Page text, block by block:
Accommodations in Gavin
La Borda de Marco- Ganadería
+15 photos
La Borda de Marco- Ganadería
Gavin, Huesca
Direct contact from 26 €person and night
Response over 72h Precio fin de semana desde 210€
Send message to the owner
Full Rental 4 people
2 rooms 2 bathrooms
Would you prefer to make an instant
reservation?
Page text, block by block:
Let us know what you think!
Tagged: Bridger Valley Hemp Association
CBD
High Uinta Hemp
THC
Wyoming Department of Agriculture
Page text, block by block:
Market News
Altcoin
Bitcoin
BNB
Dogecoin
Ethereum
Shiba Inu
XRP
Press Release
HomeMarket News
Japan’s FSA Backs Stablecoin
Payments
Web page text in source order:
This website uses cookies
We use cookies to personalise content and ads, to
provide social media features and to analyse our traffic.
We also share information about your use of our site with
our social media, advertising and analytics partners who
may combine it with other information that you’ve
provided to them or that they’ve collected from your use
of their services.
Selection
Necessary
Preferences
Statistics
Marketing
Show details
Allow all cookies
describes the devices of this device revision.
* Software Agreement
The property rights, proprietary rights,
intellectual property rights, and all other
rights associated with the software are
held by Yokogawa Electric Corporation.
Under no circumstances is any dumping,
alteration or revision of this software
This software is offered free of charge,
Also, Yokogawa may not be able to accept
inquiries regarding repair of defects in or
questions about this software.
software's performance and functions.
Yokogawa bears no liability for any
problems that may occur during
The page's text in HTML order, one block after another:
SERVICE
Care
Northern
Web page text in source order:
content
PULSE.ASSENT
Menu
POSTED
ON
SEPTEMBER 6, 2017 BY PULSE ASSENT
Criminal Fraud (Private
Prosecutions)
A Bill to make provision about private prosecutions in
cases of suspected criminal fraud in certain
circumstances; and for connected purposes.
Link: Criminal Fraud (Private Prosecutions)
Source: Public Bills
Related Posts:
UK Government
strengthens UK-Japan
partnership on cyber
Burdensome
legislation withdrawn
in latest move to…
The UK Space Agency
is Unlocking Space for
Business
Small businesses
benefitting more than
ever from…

WHAT NEEDS TO BE DONE. Begin at the first line of the entries above and copy every line exactly, ending with the line that contains "A Bill to make".

SOLUTION FOR THIS TASK.
Page text, block by block:
Accommodations in Gavin
La Borda de Marco- Ganadería
+15 photos
La Borda de Marco- Ganadería
Gavin, Huesca
Direct contact from 26 €person and night
Response over 72h Precio fin de semana desde 210€
Send message to the owner
Full Rental 4 people
2 rooms 2 bathrooms
Would you prefer to make an instant
reservation?
Page text, block by block:
Let us know what you think!
Tagged: Bridger Valley Hemp Association
CBD
High Uinta Hemp
THC
Wyoming Department of Agriculture
Page text, block by block:
Market News
Altcoin
Bitcoin
BNB
Dogecoin
Ethereum
Shiba Inu
XRP
Press Release
HomeMarket News
Japan’s FSA Backs Stablecoin
Payments
Web page text in source order:
This website uses cookies
We use cookies to personalise content and ads, to
provide social media features and to analyse our traffic.
We also share information about your use of our site with
our social media, advertising and analytics partners who
may combine it with other information that you’ve
provided to them or that they’ve collected from your use
of their services.
Selection
Necessary
Preferences
Statistics
Marketing
Show details
Allow all cookies
describes the devices of this device revision.
* Software Agreement
The property rights, proprietary rights,
intellectual property rights, and all other
rights associated with the software are
held by Yokogawa Electric Corporation.
Under no circumstances is any dumping,
alteration or revision of this software
This software is offered free of charge,
Also, Yokogawa may not be able to accept
inquiries regarding repair of defects in or
questions about this software.
software's performance and functions.
Yokogawa bears no liability for any
problems that may occur during
The page's text in HTML order, one block after another:
SERVICE
Care
Northern
Web page text in source order:
content
PULSE.ASSENT
Menu
POSTED
ON
SEPTEMBER 6, 2017 BY PULSE ASSENT
Criminal Fraud (Private
Prosecutions)
A Bill to make provision about private prosecutions in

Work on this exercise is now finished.